### Source data
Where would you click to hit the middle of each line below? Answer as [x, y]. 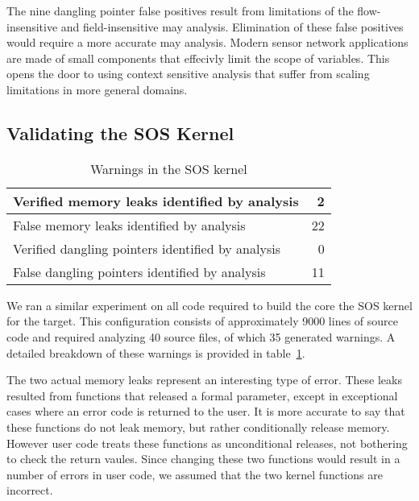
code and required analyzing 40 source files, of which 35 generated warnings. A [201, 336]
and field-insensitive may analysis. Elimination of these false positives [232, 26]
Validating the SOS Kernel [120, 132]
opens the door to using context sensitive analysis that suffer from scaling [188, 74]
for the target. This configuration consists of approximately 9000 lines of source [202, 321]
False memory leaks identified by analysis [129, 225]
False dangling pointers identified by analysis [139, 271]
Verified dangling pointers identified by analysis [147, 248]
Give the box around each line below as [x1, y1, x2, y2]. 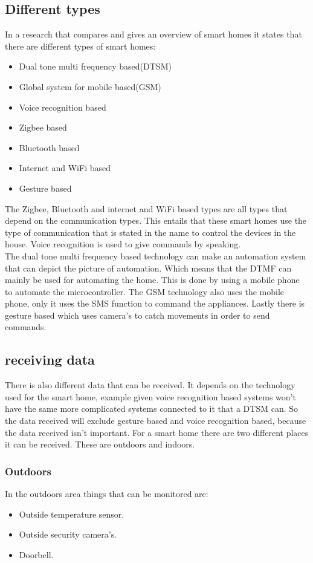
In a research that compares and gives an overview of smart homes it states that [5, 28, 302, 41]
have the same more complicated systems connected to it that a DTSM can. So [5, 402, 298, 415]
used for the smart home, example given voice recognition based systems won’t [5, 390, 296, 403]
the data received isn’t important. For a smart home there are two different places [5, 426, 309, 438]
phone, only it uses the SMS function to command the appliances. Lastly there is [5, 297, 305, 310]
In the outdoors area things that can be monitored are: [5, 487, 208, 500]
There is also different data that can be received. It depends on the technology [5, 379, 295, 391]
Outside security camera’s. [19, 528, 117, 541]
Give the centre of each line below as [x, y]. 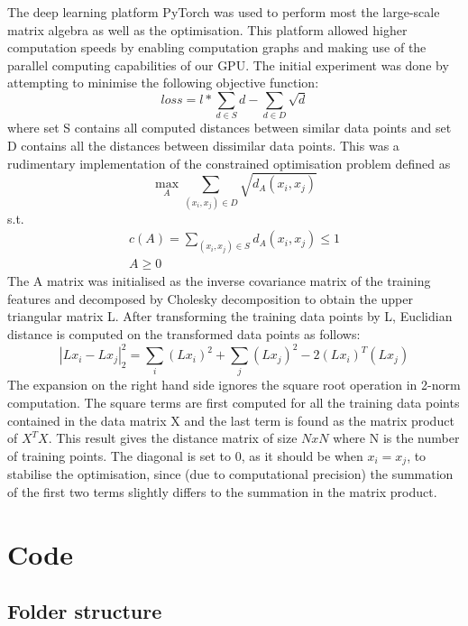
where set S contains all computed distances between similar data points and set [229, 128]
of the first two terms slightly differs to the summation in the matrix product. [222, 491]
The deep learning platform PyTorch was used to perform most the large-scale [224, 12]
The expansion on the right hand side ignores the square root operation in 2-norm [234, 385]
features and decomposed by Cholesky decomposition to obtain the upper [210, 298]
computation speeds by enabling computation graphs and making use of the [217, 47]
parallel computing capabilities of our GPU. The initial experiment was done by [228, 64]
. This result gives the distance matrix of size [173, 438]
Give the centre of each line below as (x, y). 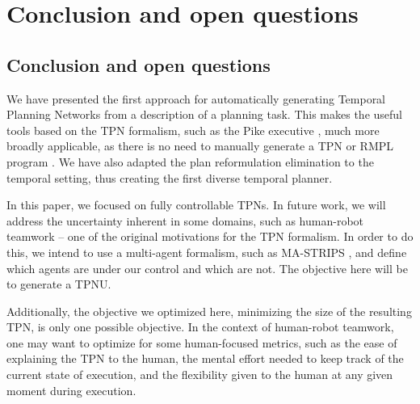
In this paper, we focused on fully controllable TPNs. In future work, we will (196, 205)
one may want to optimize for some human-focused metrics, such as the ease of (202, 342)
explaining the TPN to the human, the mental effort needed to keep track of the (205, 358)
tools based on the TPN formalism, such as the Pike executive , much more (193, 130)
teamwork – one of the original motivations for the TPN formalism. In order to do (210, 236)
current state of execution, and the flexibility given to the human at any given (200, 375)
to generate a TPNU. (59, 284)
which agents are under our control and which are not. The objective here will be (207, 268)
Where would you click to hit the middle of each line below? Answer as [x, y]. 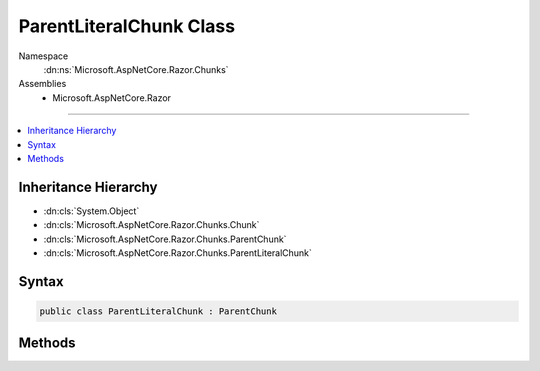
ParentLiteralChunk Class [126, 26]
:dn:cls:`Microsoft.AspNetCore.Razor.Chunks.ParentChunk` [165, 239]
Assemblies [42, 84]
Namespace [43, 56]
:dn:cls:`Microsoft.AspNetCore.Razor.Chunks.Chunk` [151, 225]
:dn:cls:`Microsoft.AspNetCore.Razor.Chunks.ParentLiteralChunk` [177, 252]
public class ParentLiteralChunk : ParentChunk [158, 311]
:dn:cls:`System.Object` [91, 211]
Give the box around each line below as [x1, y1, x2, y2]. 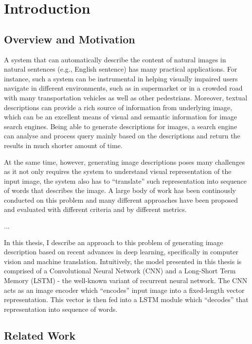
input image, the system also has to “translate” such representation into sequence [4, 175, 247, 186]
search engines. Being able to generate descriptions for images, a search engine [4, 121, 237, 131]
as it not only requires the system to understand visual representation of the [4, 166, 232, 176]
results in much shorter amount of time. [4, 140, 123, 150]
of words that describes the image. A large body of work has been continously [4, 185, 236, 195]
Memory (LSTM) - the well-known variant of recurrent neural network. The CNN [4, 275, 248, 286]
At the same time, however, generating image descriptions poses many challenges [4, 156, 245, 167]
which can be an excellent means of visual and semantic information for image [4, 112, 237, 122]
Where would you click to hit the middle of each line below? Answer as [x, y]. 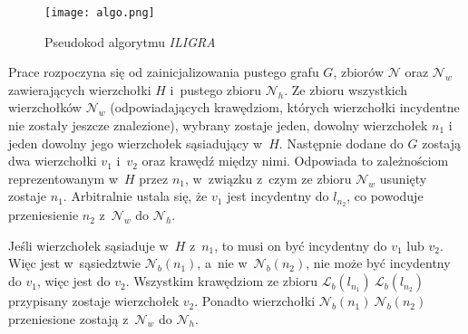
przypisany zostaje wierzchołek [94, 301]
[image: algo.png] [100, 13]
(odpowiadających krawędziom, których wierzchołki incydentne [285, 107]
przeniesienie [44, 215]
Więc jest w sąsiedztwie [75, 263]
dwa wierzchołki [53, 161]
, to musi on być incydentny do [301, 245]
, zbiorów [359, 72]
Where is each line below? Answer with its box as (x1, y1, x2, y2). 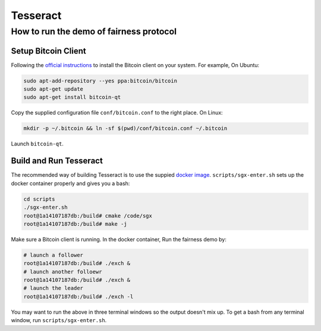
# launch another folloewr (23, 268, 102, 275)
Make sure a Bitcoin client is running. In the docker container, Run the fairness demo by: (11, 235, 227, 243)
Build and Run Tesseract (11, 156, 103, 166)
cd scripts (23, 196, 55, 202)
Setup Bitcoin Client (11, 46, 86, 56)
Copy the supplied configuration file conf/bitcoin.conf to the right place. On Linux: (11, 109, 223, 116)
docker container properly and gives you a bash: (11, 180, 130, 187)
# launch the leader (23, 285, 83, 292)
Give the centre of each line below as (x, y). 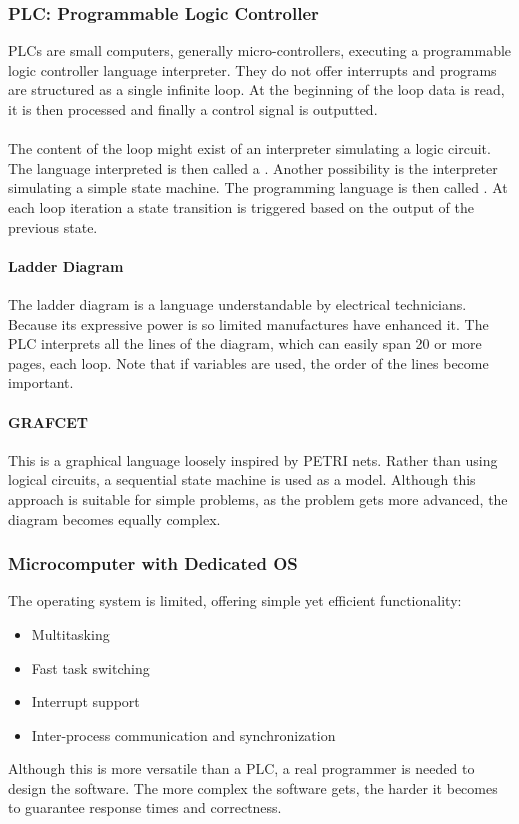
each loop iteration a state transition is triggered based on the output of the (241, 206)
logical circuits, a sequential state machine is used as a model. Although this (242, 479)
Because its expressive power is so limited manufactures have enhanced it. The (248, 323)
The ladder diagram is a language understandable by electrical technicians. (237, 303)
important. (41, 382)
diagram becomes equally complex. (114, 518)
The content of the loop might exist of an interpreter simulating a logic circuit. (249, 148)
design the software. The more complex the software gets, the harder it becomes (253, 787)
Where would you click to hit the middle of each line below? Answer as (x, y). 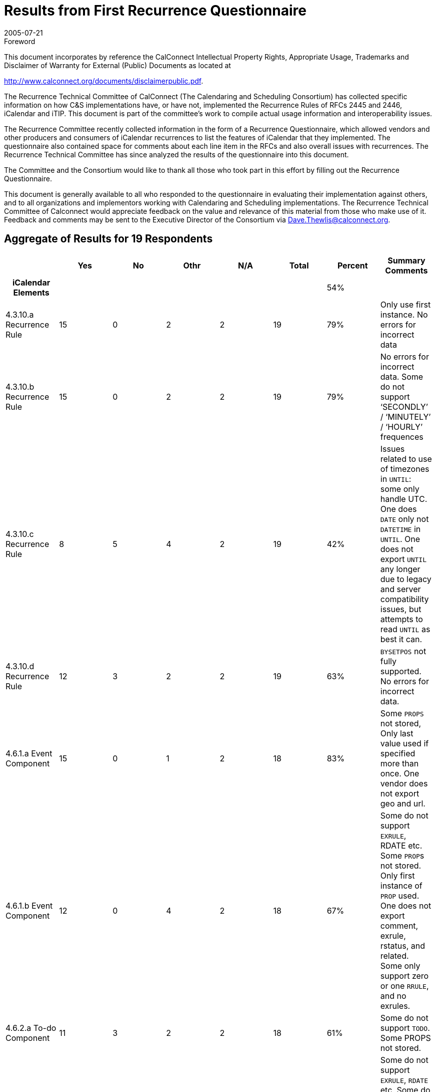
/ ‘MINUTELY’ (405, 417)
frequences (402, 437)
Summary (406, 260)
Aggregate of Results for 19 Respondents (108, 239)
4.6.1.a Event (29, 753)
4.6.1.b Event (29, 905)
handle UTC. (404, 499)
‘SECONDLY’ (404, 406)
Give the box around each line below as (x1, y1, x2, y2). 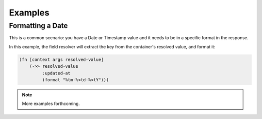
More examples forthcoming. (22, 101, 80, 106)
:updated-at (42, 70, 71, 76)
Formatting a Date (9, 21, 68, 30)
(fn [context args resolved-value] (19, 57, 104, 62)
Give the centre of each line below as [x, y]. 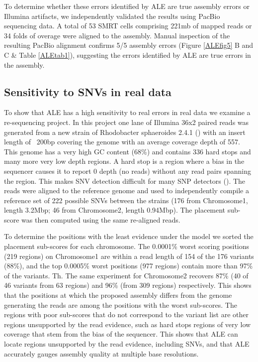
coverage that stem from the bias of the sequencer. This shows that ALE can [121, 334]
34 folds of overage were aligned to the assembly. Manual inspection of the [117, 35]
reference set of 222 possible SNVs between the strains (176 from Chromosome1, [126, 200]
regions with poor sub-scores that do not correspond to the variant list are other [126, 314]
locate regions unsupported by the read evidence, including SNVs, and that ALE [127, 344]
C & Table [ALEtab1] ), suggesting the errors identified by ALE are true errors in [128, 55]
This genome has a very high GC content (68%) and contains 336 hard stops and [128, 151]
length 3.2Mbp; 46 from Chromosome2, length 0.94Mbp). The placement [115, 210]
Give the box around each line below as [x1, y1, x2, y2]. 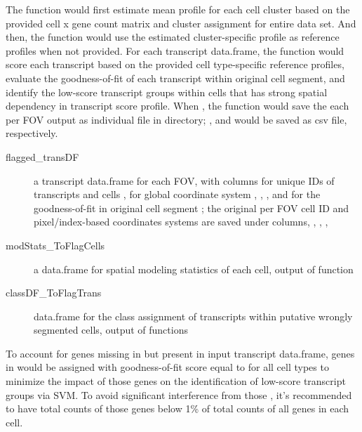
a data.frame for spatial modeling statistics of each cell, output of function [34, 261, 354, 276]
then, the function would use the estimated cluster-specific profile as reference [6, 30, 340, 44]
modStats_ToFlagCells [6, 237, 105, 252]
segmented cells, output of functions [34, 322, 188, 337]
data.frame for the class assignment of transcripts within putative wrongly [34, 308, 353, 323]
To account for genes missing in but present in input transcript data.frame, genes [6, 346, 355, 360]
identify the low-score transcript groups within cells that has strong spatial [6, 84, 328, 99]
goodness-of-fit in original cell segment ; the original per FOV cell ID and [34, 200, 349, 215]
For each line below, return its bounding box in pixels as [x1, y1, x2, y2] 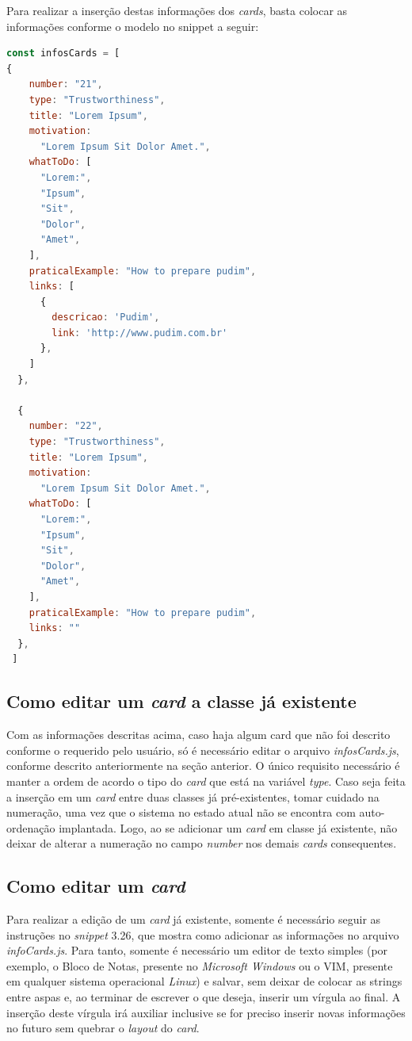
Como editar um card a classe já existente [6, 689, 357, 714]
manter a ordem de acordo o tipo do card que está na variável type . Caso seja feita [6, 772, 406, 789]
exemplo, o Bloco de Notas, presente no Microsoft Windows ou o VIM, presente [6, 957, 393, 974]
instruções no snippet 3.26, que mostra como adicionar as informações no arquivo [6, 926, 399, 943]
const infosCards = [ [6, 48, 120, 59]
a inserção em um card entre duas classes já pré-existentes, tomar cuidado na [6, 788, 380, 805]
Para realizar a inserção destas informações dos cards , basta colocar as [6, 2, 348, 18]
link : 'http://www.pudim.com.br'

### Problem details
Take every line above carrying "SNVs" and return it.

### Written reply
reference set of 222 possible SNVs between the strains (176 from Chromosome1, [126, 200]
locate regions unsupported by the read evidence, including SNVs, and that ALE [127, 344]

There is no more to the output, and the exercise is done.